• [WHAT YOU NEED TO DO] When you copy the data that follows, reproduce every word exactly and leave out the images.

• [INFORMATION PROVIDED]
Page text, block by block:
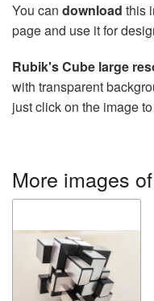
You can download this
page and use it for
Rubik's Cube large
with transparent
just click on the image
More images
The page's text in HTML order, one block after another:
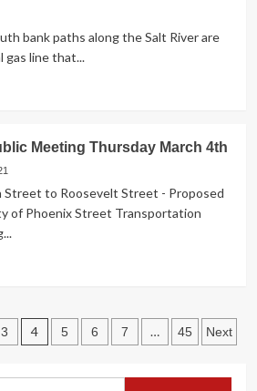
bank paths along the Salt River are
gas line that...
Meeting Thursday March 4th
to Roosevelt Street - Proposed
of Phoenix Street Transportation
3 4 5 6 7 … 45 Next

• [EXPECTED ANSWER]
Page text, block by block:
You can download this
page and use it for
Rubik's Cube large
with transparent
just click on the image
More images
The page's text in HTML order, one block after another:
bank paths along the Salt River are
gas line that...
Meeting Thursday March 4th
to Roosevelt Street - Proposed
of Phoenix Street Transportation
3 4 5 6 7 … 45 Next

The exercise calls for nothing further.